[[ Entries shown, beginning ]]
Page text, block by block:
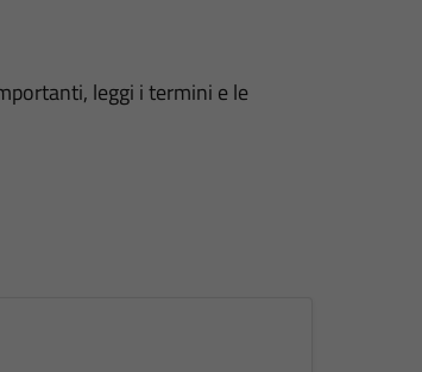
leggi i termini e le
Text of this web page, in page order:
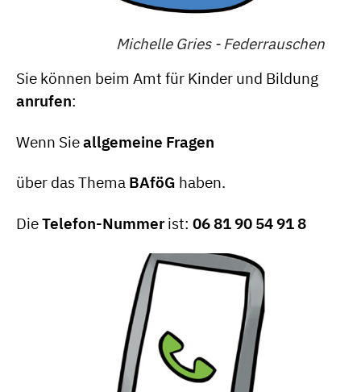
Michelle Gries - Federrauschen
Sie können beim Amt für Kinder und Bildung
anrufen:
Wenn Sieallgemeine Fragen
über das Thema BAföG haben.
DieTelefon-Nummerist: 06 81 90 54 91 8
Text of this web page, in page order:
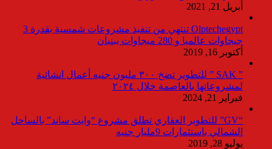
أبريل 21, 2021
Olptechegypt تنتهي من تنفيذ مشروعات شمسية بقدرة 3
جيجاوات عالميا و 280 ميجاوات ببنبان
أكتوبر 16, 2019
” SAK ” للتطوير تضخ ٣٠٠ مليون جنيه أعمال انشائية
لمشروعاتها بالعاصمة خلال ٢٠٢٤
فبراير 21, 2024
“GV” للتطوير العقاري تطلق مشروع “وايت ساند” بالساحل
الشمالي باستثمارات 9مليار جنيه
يوليو 28, 2019
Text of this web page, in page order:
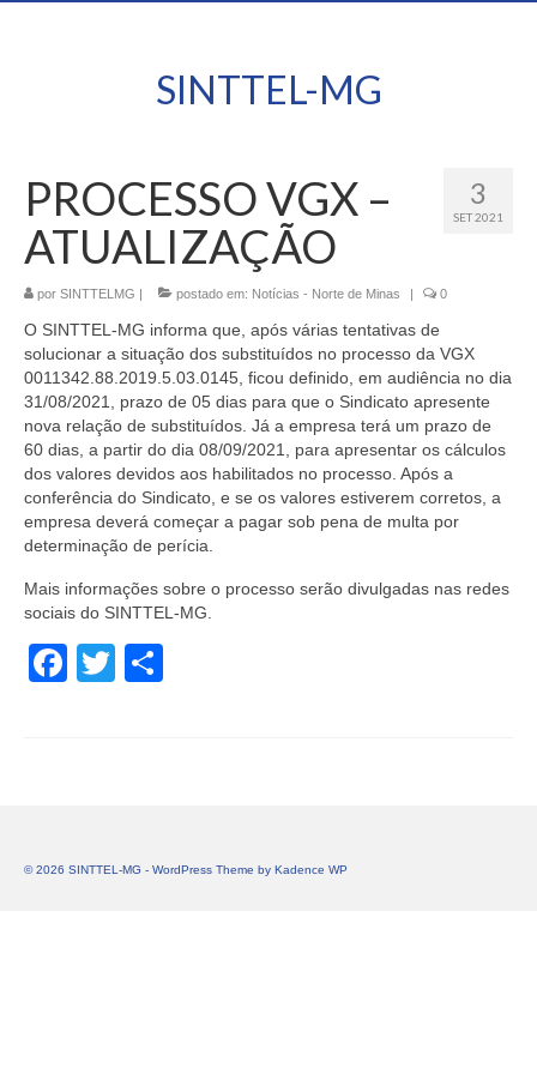
SINTTEL-MG
3
SET 2021
PROCESSO VGX –
ATUALIZAÇÃO
por SINTTELMG | postado em: Notícias - Norte de Minas | 0
O SINTTEL-MG informa que, após várias tentativas de
solucionar a situação dos substituídos no processo da VGX
0011342.88.2019.5.03.0145 , ficou definido, em audiência no dia
31/08/2021, prazo de 05 dias para que o Sindicato apresente
nova relação de substituídos. Já a empresa terá um prazo de
60 dias, a partir do dia 08/09/2021,
para apresentar os cálculos
dos valores devidos aos habilitados no processo. Após a
conferência do Sindicato, e se os valores estiverem corretos, a
empresa deverá começar a pagar sob pena de multa por
determinação de perícia.
Mais informações sobre o processo serão divulgadas nas redes
sociais do SINTTEL-MG.
Facebook
Twitter
© 2026 SINTTEL-MG - WordPress Theme by Kadence WP
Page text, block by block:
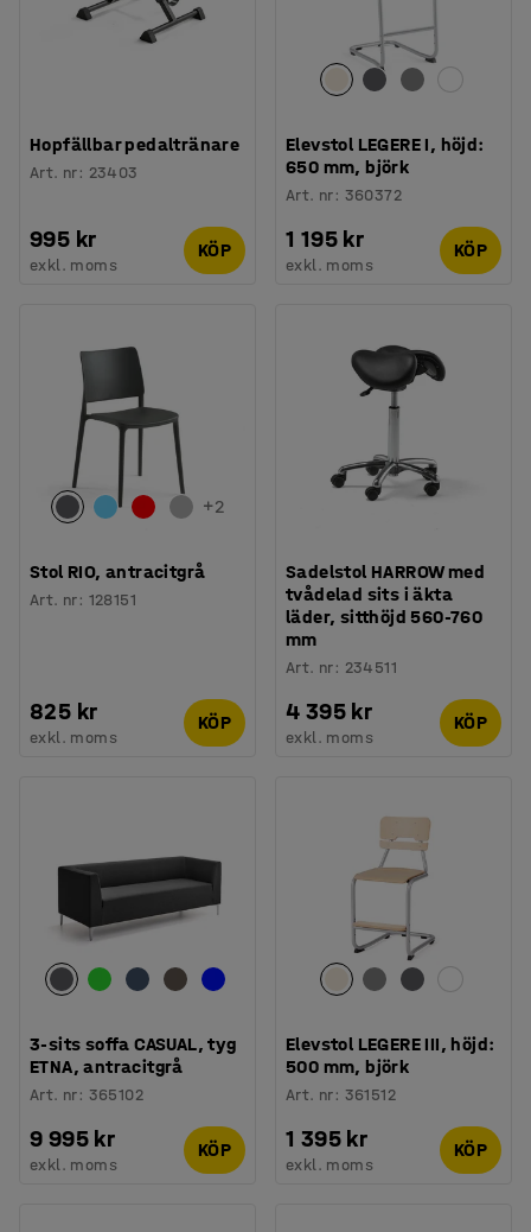
Hopfällbar pedaltränare
Art. nr: 23403
995 kr
exkl. moms
KÖP
Elevstol LEGERE I, höjd:
650 mm, björk
Art. nr: 360372
1 195 kr
exkl. moms
KÖP
+2
Stol RIO, antracitgrå
Art. nr: 128151
825 kr
exkl. moms
KÖP
Sadelstol HARROW med
tvådelad sits i äkta
läder, sitthöjd 560-760
mm
Art. nr: 234511
4 395 kr
exkl. moms
KÖP
3-sits soffa CASUAL, tyg
ETNA, antracitgrå
Art. nr: 365102
9 995 kr
exkl. moms
KÖP
Elevstol LEGERE III, höjd:
500 mm, björk
Art. nr: 361512
1 395 kr
exkl. moms
KÖP
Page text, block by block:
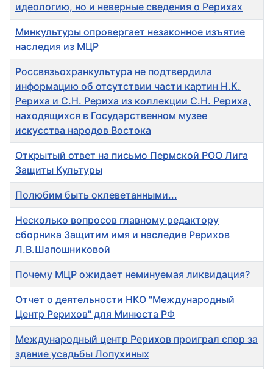
идеологию, но и неверные сведения о Рерихах
Минкультуры опровергает незаконное изъятие
наследия из МЦР
Россвязьохранкультура не подтвердила
информацию об отсутствии части картин Н.К.
Рериха и С.Н. Рериха из коллекции С.Н. Рериха,
находящихся в Государственном музее
искусства народов Востока
Открытый ответ на письмо Пермской РОО Лига
Защиты Культуры
Полюбим быть оклеветанными...
Несколько вопросов главному редактору
сборника Защитим имя и наследие Рерихов
Л.В.Шапошниковой
Почему МЦР ожидает неминуемая ликвидация?
Отчет о деятельности НКО "Международный
Центр Рерихов" для Минюста РФ
Международный центр Рерихов проиграл спор за
здание усадьбы Лопухиных
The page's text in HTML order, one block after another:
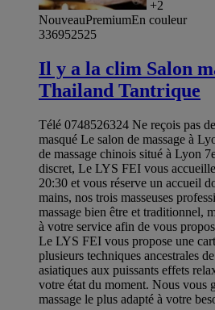
+2
NouveauPremiumEn couleur
336952525
Il y a la clim Salon
Thailand Tantrique
Télé 0748526324 Ne reçois pas
masqué Le salon de massage à
de massage chinois situé à Lyon
discret, Le LYS FEI vous
20:30 et vous réserve un accueil
mains, nos trois masseuses
massage bien être et traditionnel,
à votre service afin de vous
Le LYS FEI vous propose une
plusieurs techniques ancestrales
asiatiques aux puissants effets
votre état du moment. Nous vous
massage le plus adapté à votre
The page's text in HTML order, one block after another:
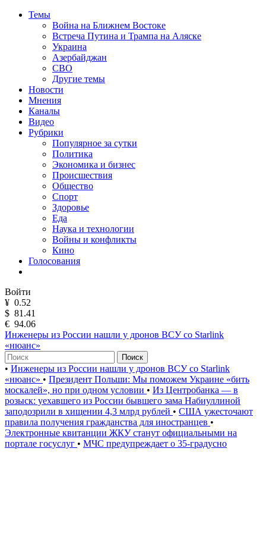
Темы
Война на Ближнем Востоке
Встреча Путина и Трампа на Аляске
Украина
Азербайджан
СВО
Другие темы
Новости
Мнения
Каналы
Видео
Рубрики
Популярное за сутки
Политика
Экономика и бизнес
Происшествия
Общество
Спорт
Здоровье
Еда
Наука и технологии
Войны и конфликты
Кино
Голосования
Войти
¥ 0.52
$ 81.41
€ 94.06
Инженеры из России нашли у дронов ВСУ со Starlink
«нюанс»
Поиск
• Инженеры из России нашли у дронов ВСУ со Starlink
«нюанс» • Президент Польши: Мы поможем Украине «бить
москалей», но при одном условии • Из Центробанка — в
розыск: уехавшего из России бывшего зама Набиуллиной
заподозрили в хищении 4,3 млрд рублей • США ужесточают
правила получения гражданства для иностранцев •
Электронные квитанции ЖКУ станут официальными на
портале госуслуг • МЧС предупреждает о 35-градусно
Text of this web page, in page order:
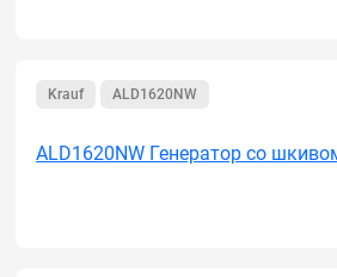
Krauf ALD1620NW
ALD1620NW Генератор cо
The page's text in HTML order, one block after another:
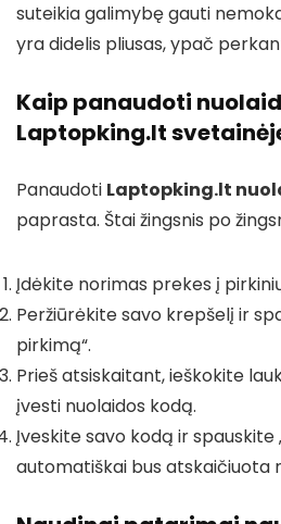
suteikia galimybę gauti
yra didelis pliusas, ypač
Kaip panaudoti
Laptopking.lt
Panaudoti Laptopking.lt
paprasta. Štai žingsnis po
Įdėkite norimas prekes į
Peržiūrėkite savo krepšelį ir
pirkimą“.
Prieš atsiskaitant, ieškokite
įvesti nuolaidos kodą.
Įveskite savo kodą ir spauskite
automatiškai bus atskaičiuota
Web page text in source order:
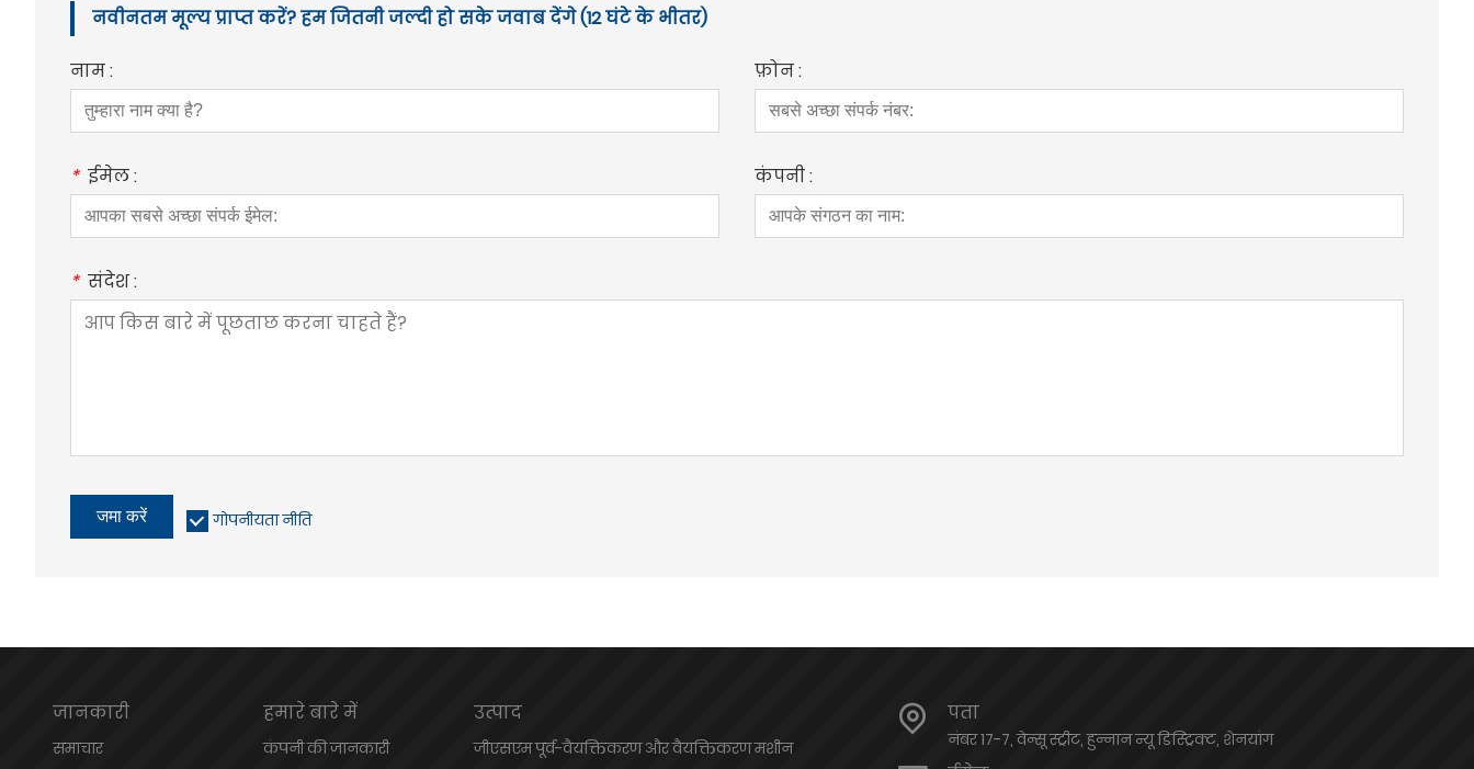
नवीनतम मूल्य प्राप्त करें? हम जितनी जल्दी हो सके जवाब देंगे (12 घंटे के भीतर)
नाम : फ़ोन :
* ईमेल : कंपनी :
* संदेश :
जमा करें गोपनीयता नीति
जानकारी
समाचार
हमारे बारे में
कंपनी की जानकारी
उत्पाद
जीएसएम पूर्व-वैयक्तिकरण और वैयक्तिकरण मशीन
पता
नंबर 17-7, वेन्सू स्ट्रीट, हुन्नान न्यू डिस्ट्रिक्ट, शेनयांग
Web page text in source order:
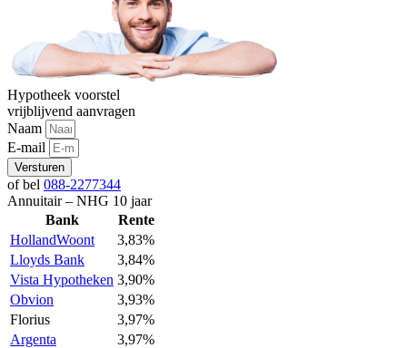
Hypotheek voorstel
vrijblijvend aanvragen
Naam
E-mail
Versturen
of bel 088-2277344
Annuitair – NHG 10 jaar
Bank
Rente
HollandWoont
3,83%
Lloyds Bank
3,84%
Vista Hypotheken 3,90%
Obvion
3,93%
Florius
3,97%
Argenta
3,97%
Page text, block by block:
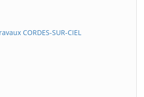
CORDES-SUR-CIEL
[[ Entries shown, end ]]
### [About this exercise]
Go through the records and copy each line with "savo" in it.

### [Answer for the task]
Peržiūrėkite savo krepšelį ir
Įveskite savo kodą ir spauskite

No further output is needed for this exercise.